From the diagram, we see that
$tan\theta = \dfrac{x}{R} \Rightarrow x = R tan\theta \Rightarrow dx = R d tan\theta = R sec^2\theta d\theta$
Substituting the dx and x values that we get into the integral and setting the limits from $-\dfrac{\pi}{2}$ to $-\dfrac{\pi}{2}$ which is the plane we are considering, as evident in the diagram.
$\Rightarrow \dfrac{\mu_0 IR^2}{2} \int_{-\pi /2}^{+\pi /2} \dfrac{R\;sec^2\theta\;d\theta }{(R^2 + R^2\;tan^2\theta)^{3/2}} \Rightarrow \dfrac{\mu_0 IR^2}{2} \int_{-\pi /2}^{+\pi /2} \dfrac{R\;sec^2\theta\; d\theta }{(R^2)^{3/2}(1 +tan^2\theta)^{3/2}} \Rightarrow \dfrac{\mu_0 IR^2}{2} \int_{-\pi /2}^{+\pi /2}\dfrac{R\;sec^2\theta\; d\theta }{(R^2)^{3/2}(sec^2\theta)^{3/2}}$
$\Rightarrow \dfrac{\mu_0 IR^2}{2} \int_{-\pi /2}^{+\pi /2}\dfrac{R\;sec^2\theta\; d\theta }{(R^3sec^3\theta)} = \dfrac{\mu_0 IR^2}{2R^2} \int_{-\pi /2}^{+\pi /2} \dfrac{1}{sec\theta}d\theta = \dfrac{\mu_0 I}{2} \int_{-\pi /2}^{+\pi /2} cos\theta\;d\theta$
$\Rightarrow \dfrac{\mu_0 I}{2} \left[sin\theta\right]_{-\pi /2}^{+\pi /2} = \dfrac{\mu_0 I}{2} \left[-sin\left(\dfrac{- \pi}{2}\right) – (-)sin\left(\dfrac{+ \pi}{2}\right)\right] = \dfrac{\mu_0 I}{2} \times 2 $
$\Rightarrow \int_{-\infty}^{+\infty} \vec{B}.d\vec{r} = \mu_0 I$
Given in question that $\int_{-\infty}^{+\infty} \vec{B}.d\vec{r} = X\mu_0I$
Comparing our result we get $X=1$.

Note:
Do not forget to alter the integration limits when you change the integrating parameter.
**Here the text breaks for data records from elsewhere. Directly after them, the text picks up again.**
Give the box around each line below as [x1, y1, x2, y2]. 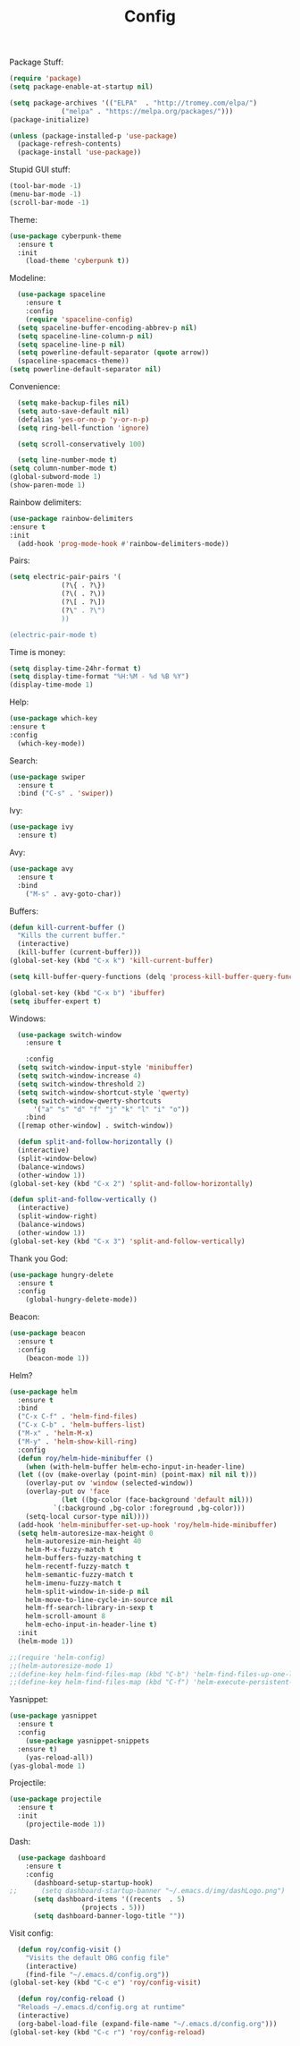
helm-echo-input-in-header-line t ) [25, 1620, 158, 1630]
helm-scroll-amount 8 [25, 1612, 105, 1621]
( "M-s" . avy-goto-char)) [25, 889, 122, 899]
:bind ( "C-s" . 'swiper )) [17, 789, 114, 798]
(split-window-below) [17, 1154, 98, 1163]
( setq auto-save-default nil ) [17, 406, 129, 415]
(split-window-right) [17, 1212, 98, 1221]
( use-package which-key [9, 714, 98, 723]
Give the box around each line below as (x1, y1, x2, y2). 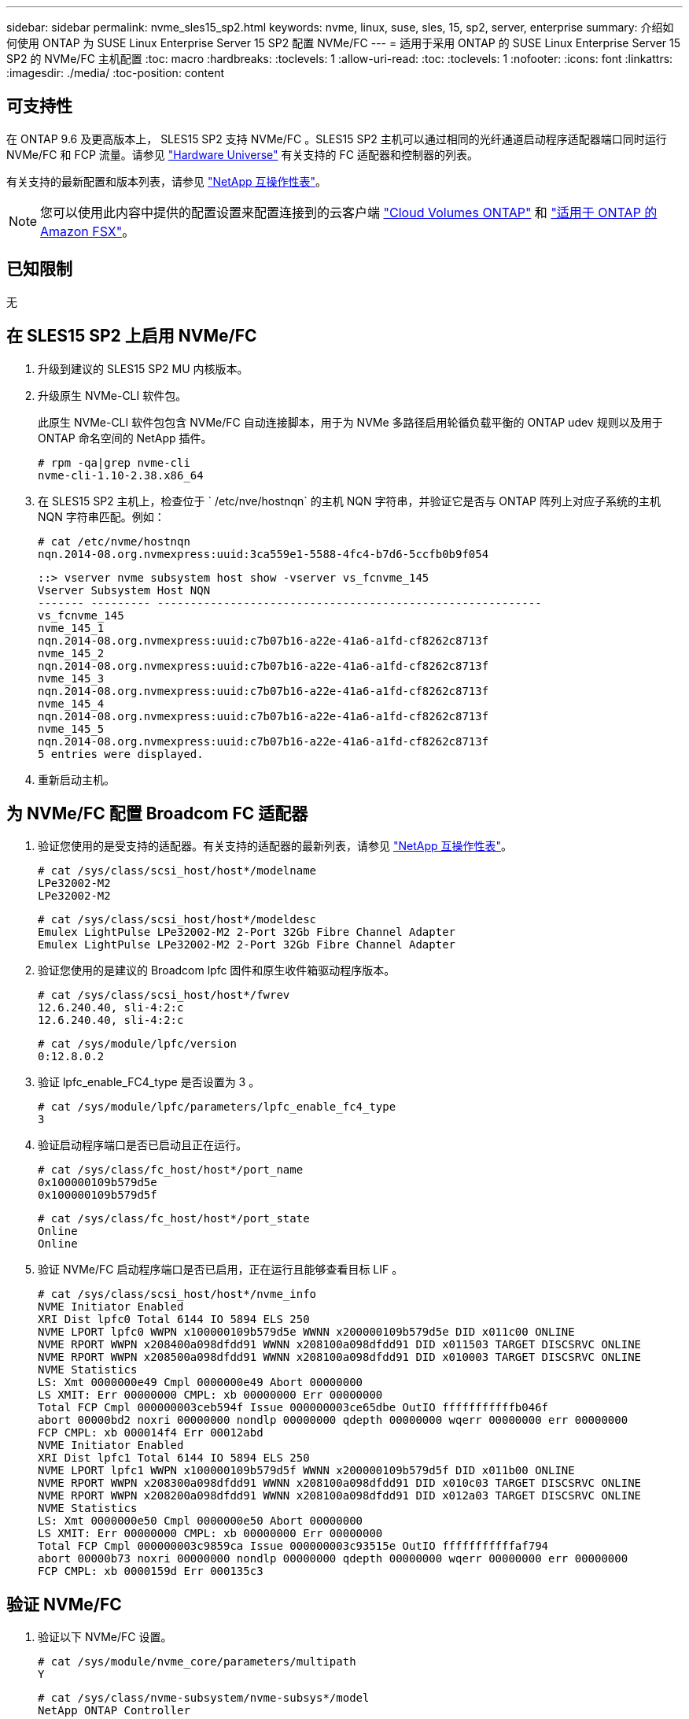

Here, we changed our parameter from length or distance to the angle between the point on the loop and the projecting displacement vector.
Also, you can use the right hand thumb rule to determine the direction of the magnetic field produced by the current carrying loop. Make a closed fist but keep your thumb upright, and let the curling of your fingers denote the direction of the current in the loop. Consequently, the direction that your thumb points gives the magnetic field direction.
Additionally, note that Ampere’s circuital law for a current carrying loop given by
$\oint \vec{B}.d\vec{r} = \mu_0 I$ given by the line integral over the closed loop cannot be derived. Its validity is based on the correctness of the results which it predicts.